Но на тех же заводах уже трудились мастера, квалифицированные рабочие. Они получали достойную оплату и совсем иначе относились к труду. В 2007 г. в Ижевске открыли памятник кафтанщикам, причем образы взяли реальные – со старинных групповых фотографий оружейников.
Этот же дух частично сохранился до нашего времени. Гордость настоящего мастера проявляется в трудовой этике сотрудников предприятий, с которыми мне приходилось общаться. Гордость, идущая от ремесленников, прошла через защиту заводов от бунтовщиков и через вековые традиции. И она влияла на все: мне рассказывали, что еще совсем недавно работа на их заводах строилась с поправкой на квалификацию. Самые умелые рабочие выбирали нетрудоемкие, несложные в изготовлении, а потому дорогие детали. Они делали две-три таких, чем отрабатывали норму, и уходили домой. Иногда они справлялись за час или чуть дольше. А остальную, менее квалифицированную работу они делать отказывались – считали недостойным себя. И это явные отголоски времен, когда «настоящий мастер» занимается тонкой работой, а для всего остального существовали «крепостные, неквалифицированные и бесправные». Ломать этот настрой новым владельцам приходилось в 1990-е, даже не советские годы.

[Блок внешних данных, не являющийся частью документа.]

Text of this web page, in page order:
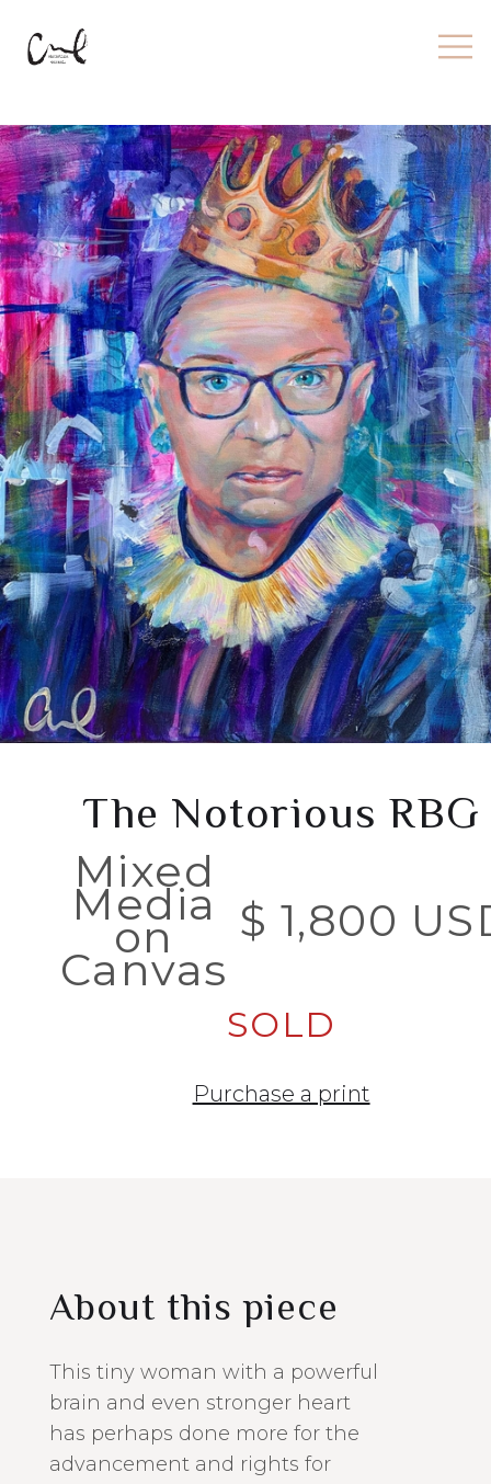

Сезонные рабочие и индустриализация
В столичном Лермонтовском сквере есть скульптура, прозванная в народе «Памятник гастарбайтеру». Она напоминает о существовавшем в начале XX в.
Сезонные рабочие в России были всегда, это тоже часть нашей истории. Известный сюжет классической русской литературы – крестьяне просят барина, чтобы он отпустил их на заработки. Или насовсем перевел с барщины на оброк, на который они будут зарабатывать на стороне. Причем наиболее предприимчивые крестьяне могли разбогатеть разными промыслами. Можно сказать, они фактически становились капиталистами и часто выкупали на свободу себя и родных – даже в моей семейной истории есть такой эпизод.

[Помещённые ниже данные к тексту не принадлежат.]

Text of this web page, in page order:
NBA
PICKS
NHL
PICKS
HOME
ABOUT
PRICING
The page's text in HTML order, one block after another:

Все изменила индустриальная революция, которая сначала шла на зачаточном уровне, а после победы советской власти – очень высокими темпами. Заработала государственная программа индустриализации, она включала тотальную промышленную революцию, электрификацию и многие другие общероссийские проекты. Она выплеснула в города колоссальное количество новых работников из деревень: через раскулачивание, голод, «комсомольские призывы» и прочие далеко не всегда добровольные форматы.

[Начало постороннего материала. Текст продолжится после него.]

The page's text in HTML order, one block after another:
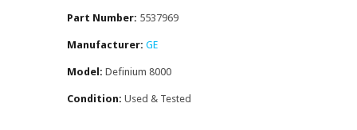
Part Number: 5537969
Manufacturer: GE
Model: Definium 8000
Condition: Used & Tested

В этот период российская трудовая индустриальная культура фактически создавалась заново: поток крестьян в город был настолько мощным, что прежняя городская культура в нем буквально растворилась. Для советской власти это был серьезный вызов, поэтому для поддержания дисциплины она часто шла на крайне жесткие меры. Например, за опоздание на работу могли осудить и отправить на поселение.
Одна из причин такой жестокости властей заключалась в сложности задачи. Опоздания новых рабочих были тотальными, у них еще не сложилась привычка приходить на работу вовремя. Как и не было пока городской дисциплины: на улицах стало много хулиганства и мелких преступлений. Власть и общество преодолевали эти барьеры мерами и жесткими, и мягкими, пока не сложилась общая идентичность жителей городов.
Советское двоемыслие и культура несунов
«Освобожденный труд», который декларировала советская власть, остался лишь на бумаге. Труд по-прежнему был отчужденным – только теперь в пользу государства, а не помещика или капиталиста. И как ни старалась пропаганда убедить граждан, что они работают на себя, подавляющее большинство прекрасно понимало, что это не так.
В 1960–1970-х гг. это противоречие лозунгов и реальности вылилось в повсеместное двоемыслие: «говорим одно, делаем другое». Снижение лояльности к предприятиям и разрушение трудовой этики породило необычное явление – культуру несунов. Работники промышленных предприятий и колхозов уносили домой все: продукцию, сырье, инструменты. И воспринимали это не как воровство, а как некую компенсацию, дополнение к низкой плате за свой труд.